Just consider how casually Donald Trump used the word, “psycho,” to demean and malign President Obama during the Ebola crisis a few years ago.

And consider the cruelty displayed by Trump when he mocked the disability of New York Times reporter Serge Kovaleski.

People with disabilities, including mental illness, have often been bullied in our lives.

The people who do the bullying and commit those violent acts tend to be white men with grievance issues.

They often don’t have a regular job, don’t have much of an education, and don’t have a significant other.

I was delighted to hear Casey Jordan, a criminologist and behavioral analyst, rebut Kate Bolduan on CNN, after the anchor, filling in last week for Erin Burnett on CNN’s “OutFront,” suggested that the pipe bomber was mentally ill.

“Not necessarily,” said Jordan, who quite thoughtfully pointed out that the bomber was an angry, hateful man who wanted to fill a void in his soul, and he did so by latching onto the angry, hateful rhetoric of Donald Trump.

She added that the bomber, who told a co-worker that he was a Seminole Indian and a white supremacist, was very likely a pathological liar.

That is a characteristic of a psychopath, and psychopaths are not to be confused with those of us who have a psychotic disorder.

As I have pointed out numerous times before, psychosis simply means divorced from reality; there is zero implication that anyone with such a diagnosis is violent.

Indeed, the mentally ill, who do not have substance abuse issues, commit only 3% to 4% of violent crime.

Psychopaths, on the other hand, plan violent, hateful acts, for which they show no remorse, not unlike Iago, the villain in Othello.

That was certainly true of the bomber, who had to assemble many parts, produce stickers with addresses on them, put postage on a dozen or so packages (and perhaps many more) and mail them to various Democratic leaders around the country, as well as CNN.

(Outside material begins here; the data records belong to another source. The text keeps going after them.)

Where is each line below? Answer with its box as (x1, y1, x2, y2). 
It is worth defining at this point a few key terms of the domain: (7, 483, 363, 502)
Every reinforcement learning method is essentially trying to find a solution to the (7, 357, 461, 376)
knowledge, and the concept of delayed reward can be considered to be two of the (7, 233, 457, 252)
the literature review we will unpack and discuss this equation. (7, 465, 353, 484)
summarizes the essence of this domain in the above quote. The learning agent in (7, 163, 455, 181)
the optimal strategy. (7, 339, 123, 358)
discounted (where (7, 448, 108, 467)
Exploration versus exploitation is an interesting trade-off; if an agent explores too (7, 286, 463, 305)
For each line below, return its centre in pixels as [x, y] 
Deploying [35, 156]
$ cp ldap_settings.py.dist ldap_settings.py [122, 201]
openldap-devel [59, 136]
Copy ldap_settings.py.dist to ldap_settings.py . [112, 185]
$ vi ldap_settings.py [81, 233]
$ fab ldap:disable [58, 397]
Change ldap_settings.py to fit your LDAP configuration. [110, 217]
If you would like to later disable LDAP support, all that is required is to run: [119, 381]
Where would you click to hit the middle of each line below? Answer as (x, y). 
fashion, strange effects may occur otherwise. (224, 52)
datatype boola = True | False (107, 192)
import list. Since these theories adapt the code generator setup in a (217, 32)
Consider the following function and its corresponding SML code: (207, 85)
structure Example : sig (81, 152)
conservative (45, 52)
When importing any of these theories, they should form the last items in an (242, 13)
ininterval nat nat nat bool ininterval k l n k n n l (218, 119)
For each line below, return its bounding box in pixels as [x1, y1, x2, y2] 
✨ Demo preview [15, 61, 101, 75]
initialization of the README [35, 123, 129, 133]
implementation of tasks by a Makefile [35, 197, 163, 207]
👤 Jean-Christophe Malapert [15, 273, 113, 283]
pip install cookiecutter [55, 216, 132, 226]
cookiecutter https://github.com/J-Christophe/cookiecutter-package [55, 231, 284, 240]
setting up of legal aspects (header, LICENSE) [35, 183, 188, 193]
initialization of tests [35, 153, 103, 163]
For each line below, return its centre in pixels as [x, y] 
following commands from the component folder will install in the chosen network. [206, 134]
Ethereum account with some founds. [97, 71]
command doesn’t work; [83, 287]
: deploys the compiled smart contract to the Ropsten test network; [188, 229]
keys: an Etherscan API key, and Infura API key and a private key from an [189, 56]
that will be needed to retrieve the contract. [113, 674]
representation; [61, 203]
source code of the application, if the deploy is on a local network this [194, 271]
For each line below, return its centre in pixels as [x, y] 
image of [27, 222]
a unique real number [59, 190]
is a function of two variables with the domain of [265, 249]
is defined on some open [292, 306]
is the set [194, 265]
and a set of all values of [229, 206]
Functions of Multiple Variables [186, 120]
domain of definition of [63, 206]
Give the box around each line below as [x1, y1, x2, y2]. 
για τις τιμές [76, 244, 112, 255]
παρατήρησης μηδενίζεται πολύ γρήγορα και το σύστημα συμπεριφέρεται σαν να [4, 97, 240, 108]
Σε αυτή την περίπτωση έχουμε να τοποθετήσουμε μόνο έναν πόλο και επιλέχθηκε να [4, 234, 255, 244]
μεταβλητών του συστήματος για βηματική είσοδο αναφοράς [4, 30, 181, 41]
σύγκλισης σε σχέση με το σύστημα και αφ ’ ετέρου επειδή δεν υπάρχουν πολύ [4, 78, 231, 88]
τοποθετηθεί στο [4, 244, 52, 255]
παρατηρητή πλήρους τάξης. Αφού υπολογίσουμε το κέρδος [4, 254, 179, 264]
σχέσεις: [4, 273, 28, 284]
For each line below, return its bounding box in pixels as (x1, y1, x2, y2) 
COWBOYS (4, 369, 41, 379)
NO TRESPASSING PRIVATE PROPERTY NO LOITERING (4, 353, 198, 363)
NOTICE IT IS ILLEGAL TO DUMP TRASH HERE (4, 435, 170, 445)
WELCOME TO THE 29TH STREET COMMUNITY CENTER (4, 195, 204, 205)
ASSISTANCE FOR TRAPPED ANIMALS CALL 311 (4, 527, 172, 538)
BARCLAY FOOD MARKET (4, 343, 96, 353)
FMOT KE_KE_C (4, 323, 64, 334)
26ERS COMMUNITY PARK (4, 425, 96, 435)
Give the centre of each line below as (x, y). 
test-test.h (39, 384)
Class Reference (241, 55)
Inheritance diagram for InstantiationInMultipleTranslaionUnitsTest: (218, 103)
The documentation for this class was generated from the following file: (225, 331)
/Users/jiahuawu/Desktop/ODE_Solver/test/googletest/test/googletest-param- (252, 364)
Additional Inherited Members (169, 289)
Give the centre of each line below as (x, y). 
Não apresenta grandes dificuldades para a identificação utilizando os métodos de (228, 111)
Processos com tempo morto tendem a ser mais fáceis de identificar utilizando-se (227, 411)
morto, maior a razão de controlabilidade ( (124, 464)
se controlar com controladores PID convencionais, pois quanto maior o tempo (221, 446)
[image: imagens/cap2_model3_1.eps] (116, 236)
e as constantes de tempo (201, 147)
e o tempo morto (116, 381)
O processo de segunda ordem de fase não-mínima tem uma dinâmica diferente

That the suspect may have bungled the assembly of the pipe bomb and misspelled many names does not detract from the fact that he planned his cold-blooded series of crimes, carefully selecting targets, who had been singled out for hateful rhetoric by Trump.

As for the shooter in Pittsburgh, he did not have to assemble a bomb.

All he had to do was walk into the open door of the Tree of Life synagogue and fire his guns, including an AR-15, a military-style weapon, which he reportedly purchased legally.

He may not have meticulously planned his operation as much as the bomber did, but the shooter had long espoused hateful views toward Jews, as had the bomber.

It is very eerie that, at press time, the number of worshipers killed at the Pittsburgh temple was 11, the same number of Israelis killed in Munich at the 1972 Summer Olympics.

I was just a little boy when that act of hatred, that act of terrorism, took place.

A year later, Arab armies attacked Israel on Yom Kippur, the holiest day of the year for Jews.

That was the 1970s, and those dastardly attacks occurred overseas.

I did not think that such brutal acts of cowardice could occur here in the U.S. in 2018.

But I guess I was kidding myself.

According to the Anti-Defamation League, anti-Semitic attacks increased by 57% last year, the single highest year-to-year increase in these bigoted crimes against Jews since the ADL began compiling statistics about 40 years ago.

While the bomber was an ardent supporter of Trump, and the shooter criticized the commander-in-chief for his association with Jews, such as his daughter, Ivanka, and son-in-law, I would highly doubt that either suspect, just as I would highly doubt that the racist, who shot the two African-Americans in Kentucky, had an actual, diagnosable mental disorder.

These men are hatemongers, filled with rage, who acted out on their evil and targeted individuals, Jews, blacks, the press and liberals, who had been otherized.

The hideous behavior of the suspects, who are psychopaths, is a far cry from that of the mentally ill, who, like the targets in last week’s attacks, have been otherized and are more likely to be the victims than the perpetrators of violence.